Your instructions:
Restate all entries exactly. Skip the images.

Records shown:
________________________
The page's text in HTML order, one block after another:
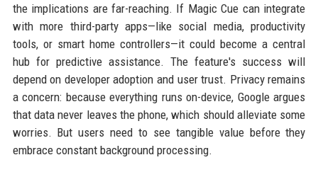
the implications are far-reaching. If Magic Cue can integrate
with more third-party apps—like social media, productivity
tools, or smart home controllers—it could become a central
hub for predictive assistance. The feature's success will
depend on developer adoption and user trust. Privacy remains
a concern: because everything runs on-device, Google argues
that data never leaves the phone, which should alleviate some
worries. But users need to see tangible value before they
embrace constant background processing.
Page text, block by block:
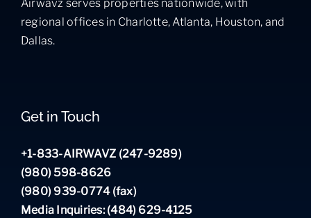
Airwavz serves properties nationwide, with
regional offices in Charlotte, Atlanta, Houston, and
Dallas.
Get in Touch
+1-833-AIRWAVZ (247-9289)
(980) 598-8626
(980) 939-0774 (fax)
Media Inquiries: (484) 629-4125
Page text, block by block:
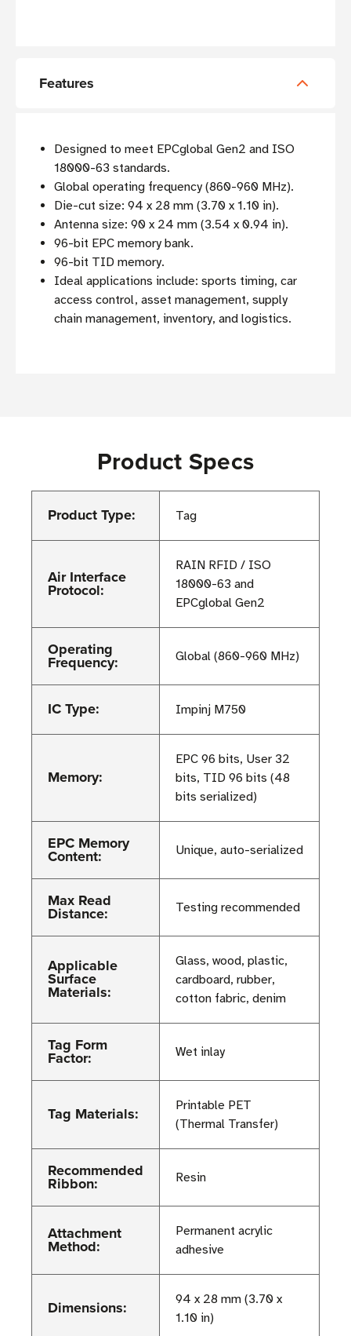
Features
Designed to meet EPCglobal Gen2 and ISO
18000-63 standards.
Global operating frequency (860-960 MHz).
Die-cut size: 94 x 28 mm (3.70 x 1.10 in).
Antenna size: 90 x 24 mm (3.54 x 0.94 in).
96-bit EPC memory bank.
96-bit TID memory.
Ideal applications include: sports timing, car
access control, asset management, supply
chain management, inventory, and logistics.
Product Specs
Product Type: Tag
Air Interface
Protocol:
RAIN RFID / ISO
18000-63 and
EPCglobal Gen2
Operating
Frequency: Global (860-960 MHz)
IC Type: Impinj M750
Memory:
EPC 96 bits, User 32
bits, TID 96 bits (48
bits serialized)
EPC Memory
Content: Unique, auto-serialized
Max Read
Distance: Testing recommended
Applicable
Surface
Materials:
Glass, wood, plastic,
cardboard, rubber,
cotton fabric, denim
Tag Form
Factor: Wet inlay
Tag Materials:
Printable PET
(Thermal Transfer)
Recommended
Ribbon: Resin
Attachment
Method:
Permanent acrylic
adhesive
Dimensions:
94 x 28 mm (3.70 x
1.10 in)
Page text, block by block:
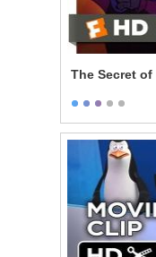
The Secret
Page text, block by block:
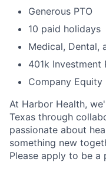
Generous PTO
10 paid holidays
Medical, Dental,
401k Investment
Company Equity
At Harbor Health,
Texas through
passionate about
something new
Please apply to be a
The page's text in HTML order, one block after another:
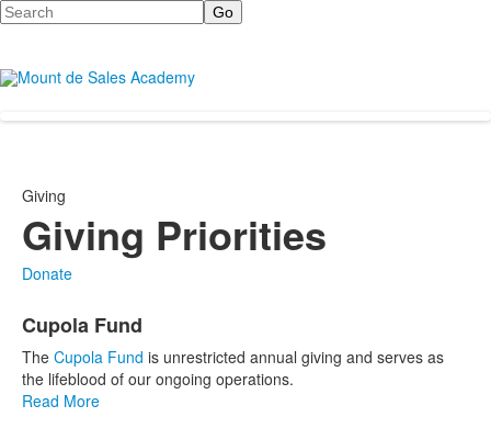
Search
Giving
Giving Priorities
Donate
of
3
items.
Cupola Fund
The Cupola Fund is unrestricted annual giving and serves as
the lifeblood of our ongoing operations.
Read More
________________________
Result for this task:
The page's text in HTML order, one block after another:
the implications are far-reaching. If Magic Cue can integrate
with more third-party apps—like social media, productivity
tools, or smart home controllers—it could become a central
hub for predictive assistance. The feature's success will
depend on developer adoption and user trust. Privacy remains
a concern: because everything runs on-device, Google argues
that data never leaves the phone, which should alleviate some
worries. But users need to see tangible value before they
embrace constant background processing.
Page text, block by block:
Airwavz serves properties nationwide, with
regional offices in Charlotte, Atlanta, Houston, and
Dallas.
Get in Touch
+1-833-AIRWAVZ (247-9289)
(980) 598-8626
(980) 939-0774 (fax)
Media Inquiries: (484) 629-4125
Page text, block by block:
Features
Designed to meet EPCglobal Gen2 and ISO
18000-63 standards.
Global operating frequency (860-960 MHz).
Die-cut size: 94 x 28 mm (3.70 x 1.10 in).
Antenna size: 90 x 24 mm (3.54 x 0.94 in).
96-bit EPC memory bank.
96-bit TID memory.
Ideal applications include: sports timing, car
access control, asset management, supply
chain management, inventory, and logistics.
Product Specs
Product Type: Tag
Air Interface
Protocol:
RAIN RFID / ISO
18000-63 and
EPCglobal Gen2
Operating
Frequency: Global (860-960 MHz)
IC Type: Impinj M750
Memory:
EPC 96 bits, User 32
bits, TID 96 bits (48
bits serialized)
EPC Memory
Content: Unique, auto-serialized
Max Read
Distance: Testing recommended
Applicable
Surface
Materials:
Glass, wood, plastic,
cardboard, rubber,
cotton fabric, denim
Tag Form
Factor: Wet inlay
Tag Materials:
Printable PET
(Thermal Transfer)
Recommended
Ribbon: Resin
Attachment
Method:
Permanent acrylic
adhesive
Dimensions:
94 x 28 mm (3.70 x
1.10 in)
Page text, block by block:
The Secret
Page text, block by block:
Generous PTO
10 paid holidays
Medical, Dental,
401k Investment
Company Equity
At Harbor Health,
Texas through
passionate about
something new
Please apply to be a
The page's text in HTML order, one block after another:
Search
Giving
Giving Priorities
Donate
of
3
items.
Cupola Fund
The Cupola Fund is unrestricted annual giving and serves as
the lifeblood of our ongoing operations.
Read More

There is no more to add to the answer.